The incidence and prevalence of vasculitis in children are unknown. In the pediatric population, the most common vasculitides are IgA vasculitis (IgAV)/HSP and Kawasaki disease (KD). All others are very uncommon or rare. There are striking geographical differences in relative disease frequency. KD and TAK are most prevalent in Japan. KD and IgAV/HSP are the most common vasculitides in North America and Europe. Comprehensive studies of the frequencies of the vasculitides in other parts of Asia are not available, but it is probable that KD and TAK constitute a larger proportion of vasculitis in that area of the world. PAN and cutaneous polyarteritis may also be more common in Japan and Turkey. In a multicenter survey in Turkey, Ozen et al. noted that IgAV/HSP was much more common than KD; that PAN was possibly increased relative to other vasculitides; and that GPA, which appears to be more common in Western Europe and North America, is less frequent in the Turkish population. Isolated vasculitis of the central nervous system has been recognized in childhood, and its classification and relative frequency have yet to be established. Studies in African populations have not been reported.
In national registries, the various forms of chronic vasculitis account for 1% to 6% of pediatric rheumatic diseases. , , The proportions of children from three registries that identified specific vasculitides are shown in Table 32.2 . The wide differences in frequencies may just as likely reflect referral patterns as determinable geographical differences.

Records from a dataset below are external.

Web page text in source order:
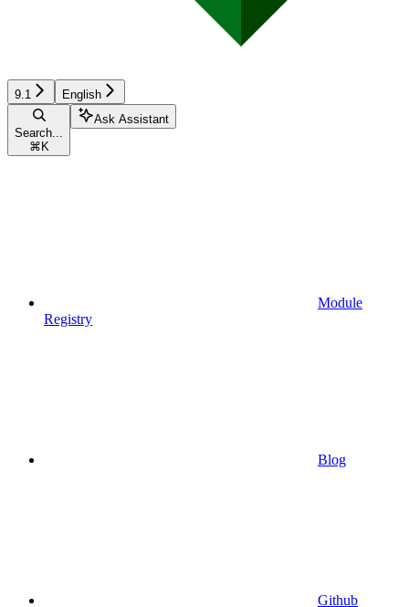
9.1 English
Search...
⌘ K
Ask Assistant
Module
Registry
Blog
Github
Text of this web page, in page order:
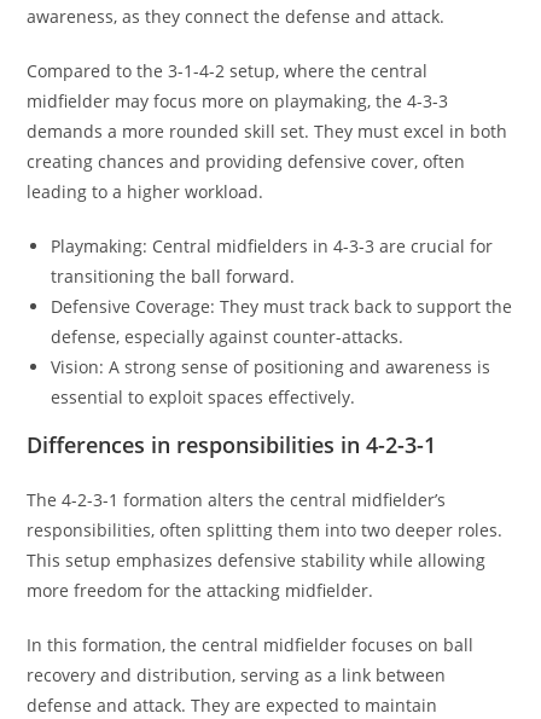
awareness, as they connect the defense and attack.
Compared to the 3-1-4-2 setup, where the central
midfielder may focus more on playmaking, the 4-3-3
demands a more rounded skill set. They must excel in both
creating chances and providing defensive cover, often
leading to a higher workload.
Playmaking: Central midfielders in 4-3-3 are crucial for
transitioning the ball forward.
Defensive Coverage: They must track back to support the
defense, especially against counter-attacks.
Vision: A strong sense of positioning and awareness is
essential to exploit spaces effectively.
Differences in responsibilities in 4-2-3-1
The 4-2-3-1 formation alters the central midfielder’s
responsibilities, often splitting them into two deeper roles.
This setup emphasizes defensive stability while allowing
more freedom for the attacking midfielder.
In this formation, the central midfielder focuses on ball
recovery and distribution, serving as a link between
defense and attack. They are expected to maintain

United States ∗ | Canada † | Turkey ‡ | ||||
---|---|---|---|---|---|---|
Vasculitides | N = 434 | % | N = 225 | % | N = 376 | % |
Kawasaki disease | 97 | 22.4 | 147 | 65.3 | 78 | 9.0 |
Henoch–Schönlein purpura | 213 | 49.1 | 38 | 16.9 | 218 | 81.6 |
Wegener granulomatosis | 6 | 1.4 | 5 | 2.2 | 1 | 0.4 |
Polyarteritis nodosa | 14 | 3.2 | 4 | 1.8 | 60 | 5.6 |
Behçet disease | — | — | 2 | 0.9 | 5 | 1.9 |
Takayasu arteritis | 8 | 1.8 | 2 | 0.9 | 14 | 1.5 |
Unclassified | 96 | 22.1 | 27 | 12.0 | — | — |
∗ Data from Bowyer and Roettcher, J. Rheumatol. 23 (1996) 1968–1974.

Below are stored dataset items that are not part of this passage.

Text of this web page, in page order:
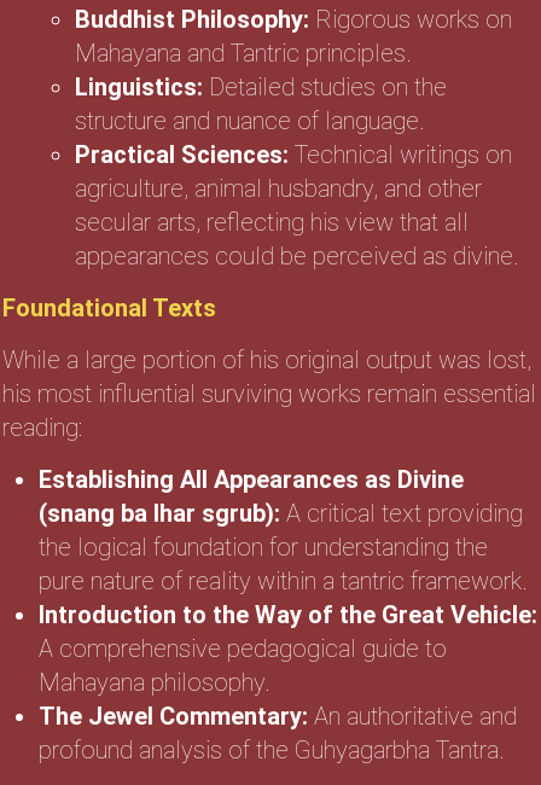
Buddhist Philosophy: Rigorous works on
Mahayana and Tantric principles.
Linguistics: Detailed studies on the
structure and nuance of language.
Practical Sciences: Technical writings on
agriculture, animal husbandry, and other
secular arts, reflecting his view that all
appearances could be perceived as divine.
Foundational Texts
While a large portion of his original output was lost,
his most influential surviving works remain essential
reading:
Establishing All Appearances as Divine
(snang ba lhar sgrub): A critical text providing
the logical foundation for understanding the
pure nature of reality within a tantric framework.
Introduction to the Way of the Great Vehicle:
A comprehensive pedagogical guide to
Mahayana philosophy.
The Jewel Commentary: An authoritative and
profound analysis of the Guhyagarbha Tantra.

† Data from Malleson et al., M.Y. Fung, A.M. Rosenberg, J. Rheumatol. 23 (1996) 1981–1987.
‡ Data from Ozen et al., Clin Rheumatol. 2007;206(2):196--200.

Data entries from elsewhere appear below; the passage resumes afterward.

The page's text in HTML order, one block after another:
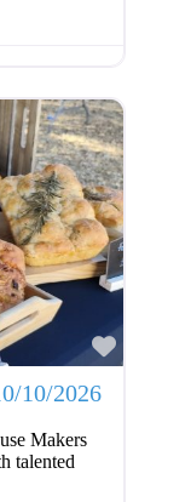
10/2026
Makers
talented
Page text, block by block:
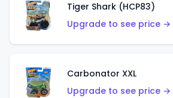
Tiger Shark (HCP83)
Upgrade to see price →
Carbonator XXL
Upgrade to see price →
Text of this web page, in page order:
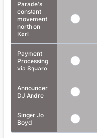
Parade's
constant
movement
north on
Karl
Payment
Processing
via Square
Announcer
DJ Andre
Singer Jo
Boyd
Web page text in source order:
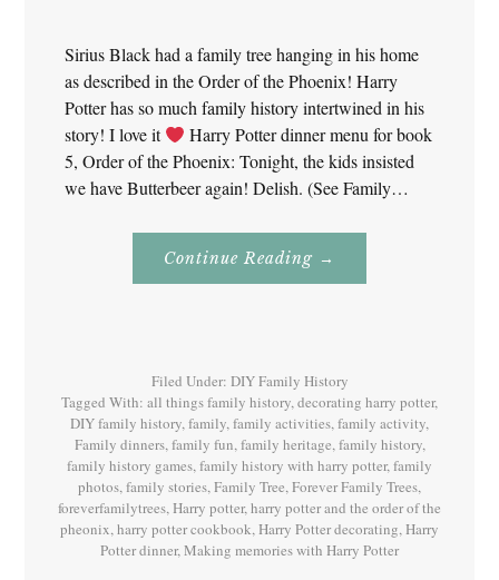
Sirius Black had a family tree hanging in his home
as described in the Order of the Phoenix! Harry
Potter has so much family history intertwined in his
story! I love it
Harry Potter dinner menu for book
5, Order of the Phoenix: Tonight, the kids insisted
we have Butterbeer again! Delish. (See Family…
Continue Reading About
History
→
Filed Under: DIY Family History
Tagged With: all things family history,decorating harry potter,
DIY family history,family,family activities,family activity,
Family dinners,family fun,family heritage,family history,
family history games,family history with harry potter,family
photos,family stories,Family Tree,Forever Family Trees,
foreverfamilytrees,Harry potter,harry potter and the order of the
pheonix,harry potter cookbook,Harry Potter decorating,Harry
Potter dinner,Making memories with Harry Potter
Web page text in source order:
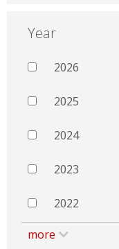
Year
2026
2025
2024
2023
2022
more
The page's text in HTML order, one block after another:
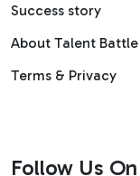
Success story
About Talent Battle
Terms & Privacy
Follow Us On

Although childhood vasculitis is uncommon, it is an important component of referrals to pediatric rheumatology clinics, and children with vasculitis often require disproportionately large amounts of time and expertise. Diagnosis can be difficult and challenging, monitoring disease activity is problematic, and the outcome for some of the vasculitides may be serious or fatal.